Anticancer drug development is often impeded by a lack of preclinical tumor models that are highly predictive of therapeutic effects in humans. Previous studies have shown that in vitro cell line models and in vivo xenograft tumors derived from established human cancer cell lines have limited predictive value for antitumor activity of a drug in clinical trials [17], [18], [19]. Anticancer agents that showed promising in vivo antitumor activity in xenograft tumor models have often been ineffective for the same type of cancer in clinical trials [20]. In fact, only about 5% of anticancer agents evaluated in human studies between 1991 and 2000 were successfully registered [20]. The majority of failures in late-phase clinical trials result from a lack of clinical efficacy caused primarily by the lack of efficacy proof of concept in humans, lack of predictive biomarkers to identify patient responders, and safety issues [20], [21]. Thus, clinically relevant tumor models that accurately predict therapeutic efficacies would be highly valuable for anticancer drug development.
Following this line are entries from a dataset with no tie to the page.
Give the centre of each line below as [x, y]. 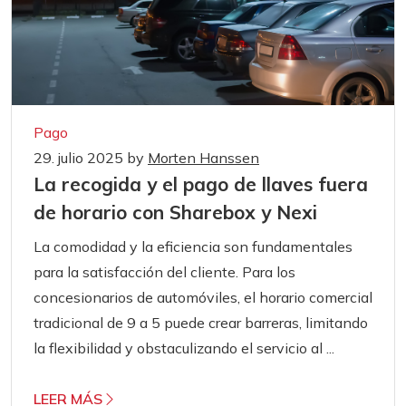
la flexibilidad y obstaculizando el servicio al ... [184, 348]
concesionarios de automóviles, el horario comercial [203, 297]
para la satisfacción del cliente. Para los [164, 271]
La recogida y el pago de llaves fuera [201, 184]
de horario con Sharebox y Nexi [175, 212]
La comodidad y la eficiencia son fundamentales [193, 246]
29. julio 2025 [80, 157]
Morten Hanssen [203, 157]

Evidence from recent studies has shown that patient-derived xenografts (PDXs) established directly from patients' primary tumors preserve the histomorphologic features, heterogeneity, gene expression pattern (including cytokine expression by tumor stromal cells), DNA copy number alterations, and gene mutations of the original tumors [22], [23], [24]. These features were preserved after a series of passages of the tumorgrafts in mice [22], [24]. When PDXs were treated with agents used in a parallel patient population, response rates similar to those reported in human studies were observed, suggesting that the PDX model is clinically relevant for evaluating the efficacy of anticancer drugs [22], [25], [26], [27], [28]. A remarkable correlation between drug activity in PDXs and clinical outcome was reported when patients with advanced cancer were treated with selected regimens based on the treatment responses of their PDX [29], [30], suggesting that PDXs could provide robust models for identifying effective treatment for cancer patients and for predicting clinical efficacy of drug candidates. Consequently, PDXs derived from various types of cancers have been reported recently, including those established from lung cancer [23], [26], [28], [31]. Those studies have demonstrated the feasibility of using PDXs for translational studies in drug development, for molecular characterization of cancer biology, and for strategic development of individualized therapy. Nevertheless, few molecularly-annotated lung cancer PDXs are reported in literature and are not readily available for preclinical studies.

Our purpose here was to develop molecularly annotated PDXs for evaluation of investigational anticancer agents and mechanistic characterization of lung cancers. We established PDXs from surgical specimens of lung cancer patients and characterized the gene mutations in those PDXs and the corresponding primary tumors. Our results show that some novel genes were frequently mutated in primary lung cancers and that the mutations in primary tumors can be recapitulated by their corresponding PDX.